● **Exercise details**
Word for word, retype the lines from the one containing "August 9, 2026) (121, 292, 238, 313)" to the one containing "individually both front" below, keeping both end lines and dropping the pictures.
Material to process below:
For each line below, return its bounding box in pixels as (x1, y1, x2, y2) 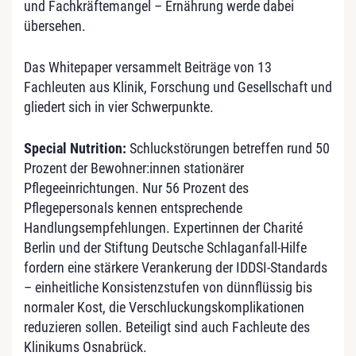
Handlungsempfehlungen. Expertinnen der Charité (24, 219, 303, 236)
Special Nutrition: (24, 139, 126, 157)
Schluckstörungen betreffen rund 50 (126, 139, 330, 157)
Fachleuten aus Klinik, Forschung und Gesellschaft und (24, 78, 332, 95)
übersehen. (24, 17, 86, 34)
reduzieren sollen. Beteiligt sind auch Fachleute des (24, 318, 310, 335)
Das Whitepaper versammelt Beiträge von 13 (24, 58, 272, 75)
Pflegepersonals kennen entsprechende (24, 199, 242, 216)
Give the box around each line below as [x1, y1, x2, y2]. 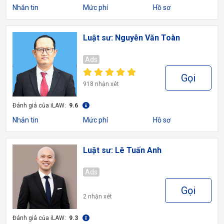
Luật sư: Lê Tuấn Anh [82, 145, 161, 155]
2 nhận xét [82, 193, 112, 200]
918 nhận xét [82, 80, 119, 87]
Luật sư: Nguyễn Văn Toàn [82, 33, 180, 42]
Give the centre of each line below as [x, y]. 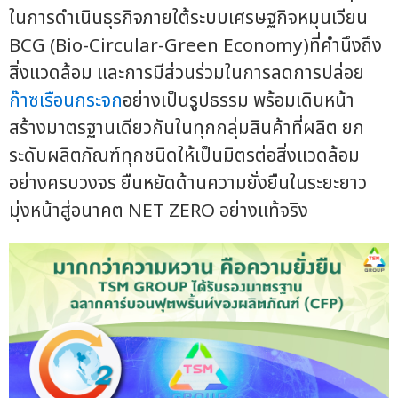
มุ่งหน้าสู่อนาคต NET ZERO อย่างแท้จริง [159, 211]
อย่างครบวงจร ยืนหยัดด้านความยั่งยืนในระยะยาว [188, 183]
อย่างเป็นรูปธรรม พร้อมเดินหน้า [239, 100]
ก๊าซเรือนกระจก [66, 100]
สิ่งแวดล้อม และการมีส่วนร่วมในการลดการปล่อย [187, 73]
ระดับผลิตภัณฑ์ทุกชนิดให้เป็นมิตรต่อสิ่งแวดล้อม [184, 155]
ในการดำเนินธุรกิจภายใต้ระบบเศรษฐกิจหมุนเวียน [188, 18]
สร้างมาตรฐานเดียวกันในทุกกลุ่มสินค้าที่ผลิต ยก [187, 128]
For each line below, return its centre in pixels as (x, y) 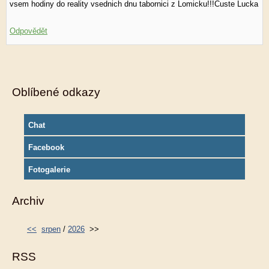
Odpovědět (29, 31)
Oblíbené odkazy (56, 92)
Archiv (28, 201)
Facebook (46, 147)
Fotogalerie (49, 170)
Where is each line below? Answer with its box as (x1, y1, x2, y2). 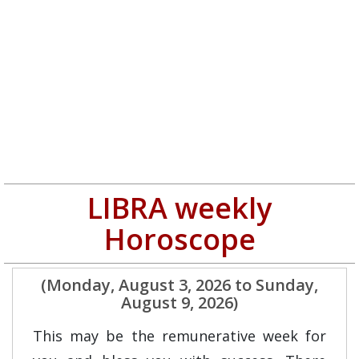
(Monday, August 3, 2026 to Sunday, (41, 274, 318, 296)
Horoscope (103, 220, 256, 259)
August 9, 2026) (121, 292, 238, 313)
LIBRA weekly (87, 188, 272, 228)
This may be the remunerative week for (33, 326, 326, 345)
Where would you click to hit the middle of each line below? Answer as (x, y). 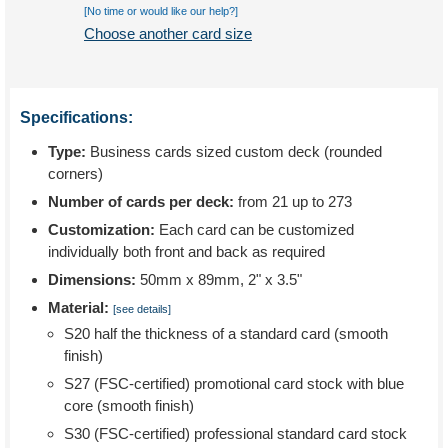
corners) (75, 173)
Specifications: (76, 117)
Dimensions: (92, 279)
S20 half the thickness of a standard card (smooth (226, 333)
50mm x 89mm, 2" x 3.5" (219, 279)
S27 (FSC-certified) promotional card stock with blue (234, 383)
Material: (78, 307)
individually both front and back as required (186, 251)
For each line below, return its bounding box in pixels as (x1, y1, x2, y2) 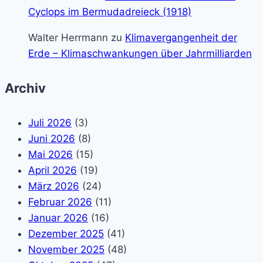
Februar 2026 (28, 196, 92, 208)
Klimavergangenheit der (125, 31, 237, 43)
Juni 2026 (28, 133, 75, 145)
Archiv (5, 80, 46, 96)
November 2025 (28, 244, 104, 256)
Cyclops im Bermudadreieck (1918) (28, 5, 191, 18)
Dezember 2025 (28, 228, 104, 240)
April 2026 (28, 164, 77, 177)
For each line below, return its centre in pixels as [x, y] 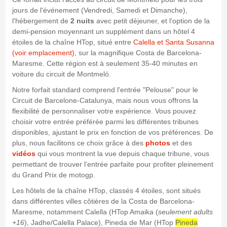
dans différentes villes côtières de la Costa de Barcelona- [103, 201]
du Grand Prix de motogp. [53, 175]
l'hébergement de [41, 21]
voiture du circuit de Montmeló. [61, 74]
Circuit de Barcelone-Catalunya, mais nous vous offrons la [105, 101]
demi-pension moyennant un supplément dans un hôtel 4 [103, 32]
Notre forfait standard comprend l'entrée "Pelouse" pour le [105, 90]
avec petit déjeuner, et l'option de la [152, 21]
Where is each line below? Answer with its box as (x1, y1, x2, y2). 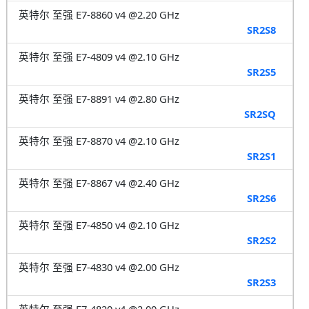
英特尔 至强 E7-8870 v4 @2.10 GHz (18, 133, 179, 148)
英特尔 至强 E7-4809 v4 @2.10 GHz (18, 49, 179, 63)
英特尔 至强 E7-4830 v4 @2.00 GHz (18, 259, 179, 274)
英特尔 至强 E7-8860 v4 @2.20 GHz (18, 7, 179, 21)
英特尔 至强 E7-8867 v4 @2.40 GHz (18, 175, 179, 190)
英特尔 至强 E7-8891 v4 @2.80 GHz (18, 91, 179, 106)
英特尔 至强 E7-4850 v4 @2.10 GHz (18, 217, 179, 232)
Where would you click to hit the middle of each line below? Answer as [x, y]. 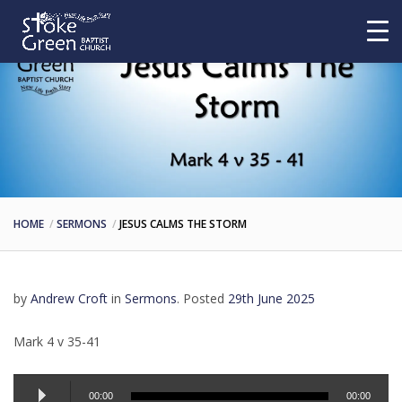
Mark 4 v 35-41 [57, 341]
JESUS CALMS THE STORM [183, 224]
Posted [204, 298]
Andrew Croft [69, 298]
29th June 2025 [271, 298]
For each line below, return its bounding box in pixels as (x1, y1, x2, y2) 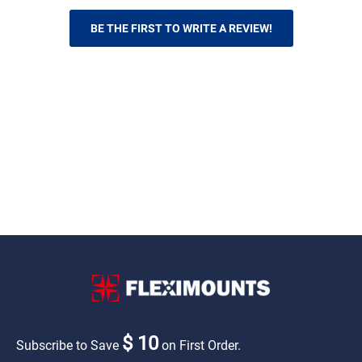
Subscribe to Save (16, 338, 122, 353)
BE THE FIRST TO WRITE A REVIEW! (90, 22, 272, 35)
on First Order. (158, 338, 241, 353)
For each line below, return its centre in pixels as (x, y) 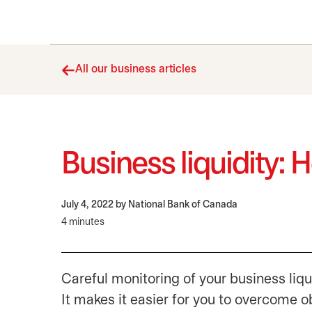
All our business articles (136, 69)
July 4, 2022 (88, 205)
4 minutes (83, 223)
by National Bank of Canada (177, 205)
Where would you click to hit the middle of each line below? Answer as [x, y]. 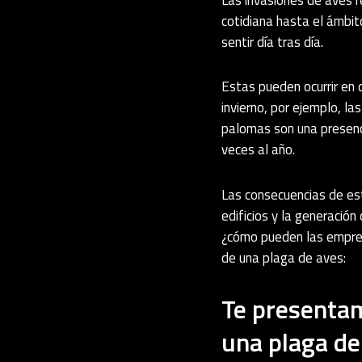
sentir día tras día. [272, 42]
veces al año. [258, 150]
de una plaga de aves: [284, 258]
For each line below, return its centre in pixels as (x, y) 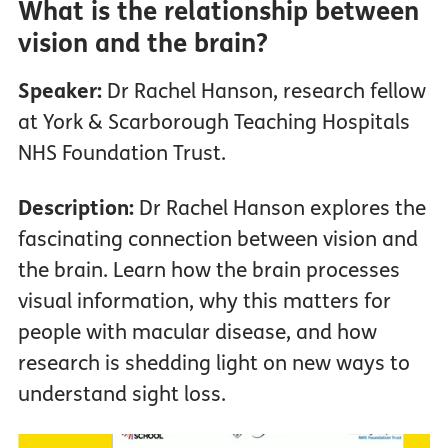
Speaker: (62, 91)
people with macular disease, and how (197, 332)
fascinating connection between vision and (217, 239)
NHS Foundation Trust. (121, 153)
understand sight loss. (121, 394)
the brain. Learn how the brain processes (208, 270)
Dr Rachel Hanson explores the (279, 208)
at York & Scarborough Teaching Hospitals (213, 122)
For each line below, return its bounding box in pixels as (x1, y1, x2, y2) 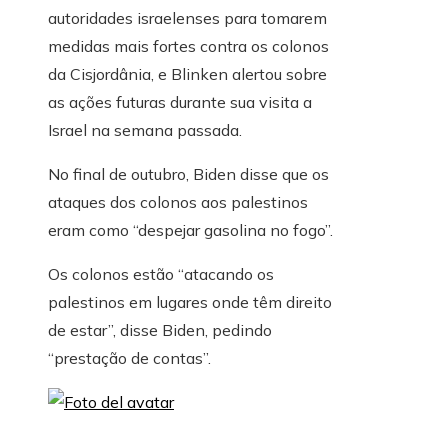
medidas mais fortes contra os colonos (48, 36, 329, 57)
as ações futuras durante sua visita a (48, 92, 312, 113)
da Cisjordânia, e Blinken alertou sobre (48, 64, 327, 85)
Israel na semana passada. (48, 120, 242, 141)
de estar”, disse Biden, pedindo (48, 320, 272, 341)
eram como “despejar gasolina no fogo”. (48, 220, 333, 241)
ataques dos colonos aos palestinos (48, 192, 308, 213)
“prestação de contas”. (48, 348, 211, 369)
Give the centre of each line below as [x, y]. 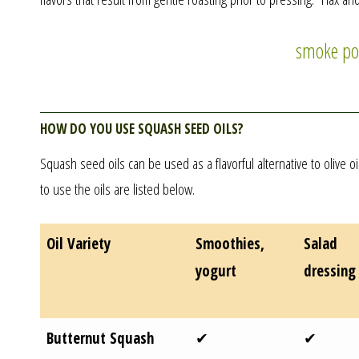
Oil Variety [79, 243]
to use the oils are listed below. [117, 189]
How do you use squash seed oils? [141, 127]
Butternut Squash [101, 338]
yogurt [216, 270]
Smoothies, [230, 243]
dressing [330, 270]
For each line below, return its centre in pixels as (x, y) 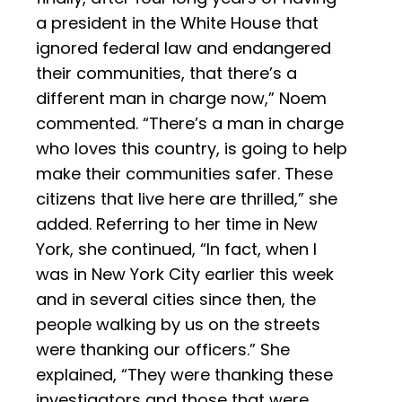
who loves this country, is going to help (192, 149)
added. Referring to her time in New (177, 224)
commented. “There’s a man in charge (190, 124)
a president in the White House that (177, 23)
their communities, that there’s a (166, 74)
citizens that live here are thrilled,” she (187, 199)
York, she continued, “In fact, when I (176, 249)
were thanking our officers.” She (163, 350)
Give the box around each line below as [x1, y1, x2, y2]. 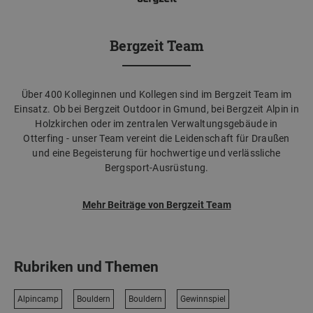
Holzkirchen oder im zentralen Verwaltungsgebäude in [35, 117, 278, 129]
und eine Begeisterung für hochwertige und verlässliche [32, 147, 281, 159]
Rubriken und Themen [14, 258, 159, 275]
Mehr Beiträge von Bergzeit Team [82, 198, 231, 210]
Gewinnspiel [180, 293, 226, 304]
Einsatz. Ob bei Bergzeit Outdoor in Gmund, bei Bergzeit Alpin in [14, 103, 299, 115]
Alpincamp [17, 293, 59, 304]
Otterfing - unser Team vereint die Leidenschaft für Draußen [23, 132, 290, 144]
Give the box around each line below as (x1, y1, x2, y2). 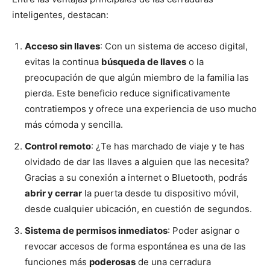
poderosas (89, 256, 136, 268)
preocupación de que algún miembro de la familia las (25, 72, 249, 84)
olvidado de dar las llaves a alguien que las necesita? (25, 156, 250, 168)
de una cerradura (136, 256, 211, 268)
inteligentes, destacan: (12, 9, 108, 21)
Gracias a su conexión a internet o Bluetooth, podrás (25, 172, 248, 184)
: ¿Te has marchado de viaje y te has (91, 140, 245, 152)
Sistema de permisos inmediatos (25, 225, 168, 237)
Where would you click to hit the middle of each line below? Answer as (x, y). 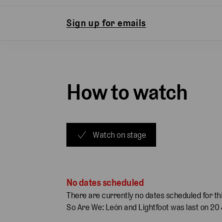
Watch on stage (119, 135)
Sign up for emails (106, 23)
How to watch (127, 92)
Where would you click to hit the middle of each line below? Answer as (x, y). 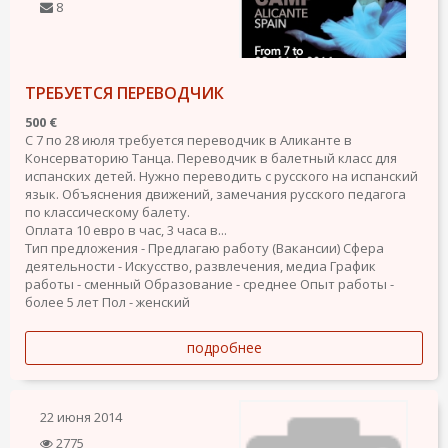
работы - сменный (83, 284)
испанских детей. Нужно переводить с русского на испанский (221, 176)
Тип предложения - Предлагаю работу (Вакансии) (182, 248)
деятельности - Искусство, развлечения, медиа (176, 266)
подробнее (224, 347)
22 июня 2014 (81, 417)
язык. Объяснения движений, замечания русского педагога (215, 194)
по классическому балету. (107, 212)
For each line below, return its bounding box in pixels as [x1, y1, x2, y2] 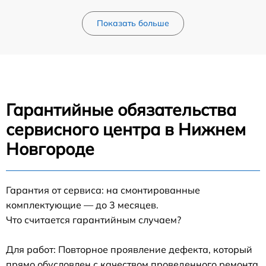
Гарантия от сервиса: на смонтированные [6, 183, 200, 196]
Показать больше [97, 17, 169, 28]
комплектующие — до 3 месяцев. [6, 198, 159, 211]
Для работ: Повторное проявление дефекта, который [6, 243, 252, 255]
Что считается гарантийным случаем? [6, 213, 181, 226]
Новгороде [6, 138, 94, 159]
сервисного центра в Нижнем [6, 118, 246, 140]
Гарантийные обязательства [6, 99, 236, 120]
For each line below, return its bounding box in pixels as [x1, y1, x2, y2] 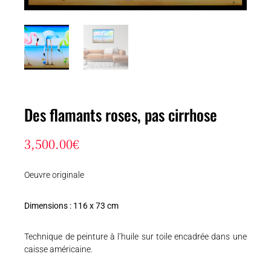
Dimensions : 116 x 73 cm [24, 200, 119, 211]
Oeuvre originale [24, 169, 85, 180]
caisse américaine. [24, 244, 93, 254]
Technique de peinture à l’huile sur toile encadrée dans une [24, 231, 247, 241]
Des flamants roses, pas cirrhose [24, 102, 218, 126]
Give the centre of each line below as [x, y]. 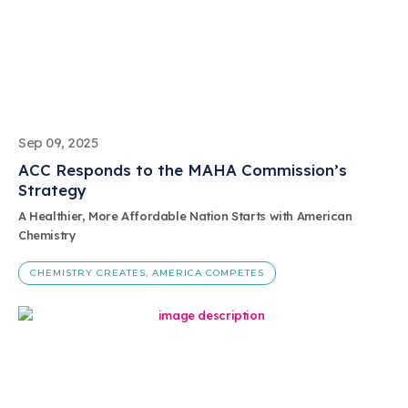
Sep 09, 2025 [58, 143]
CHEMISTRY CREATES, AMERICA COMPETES [147, 272]
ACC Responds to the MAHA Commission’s [183, 170]
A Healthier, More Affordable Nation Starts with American [185, 216]
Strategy [52, 190]
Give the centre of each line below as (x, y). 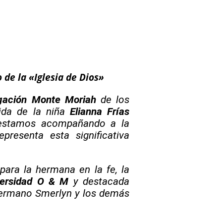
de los (115, 99)
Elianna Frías (97, 111)
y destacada (101, 181)
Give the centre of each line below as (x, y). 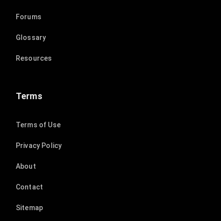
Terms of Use (38, 125)
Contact (30, 187)
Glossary (31, 38)
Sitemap (30, 208)
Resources (34, 58)
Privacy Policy (39, 146)
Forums (29, 17)
End of Material to process.
● **Response**
August 9, 2026) (121, 292, 238, 313)
LIBRA weekly (87, 188, 272, 228)
This may be the remunerative week for (33, 326, 326, 345)
Where would you click to hit the middle of each line below? Answer as (x, y). 
corners) (75, 173)
Specifications: (76, 117)
Dimensions: (92, 279)
S20 half the thickness of a standard card (smooth (226, 333)
50mm x 89mm, 2" x 3.5" (219, 279)
S27 (FSC-certified) promotional card stock with blue (234, 383)
Material: (78, 307)
individually both front and back as required (186, 251)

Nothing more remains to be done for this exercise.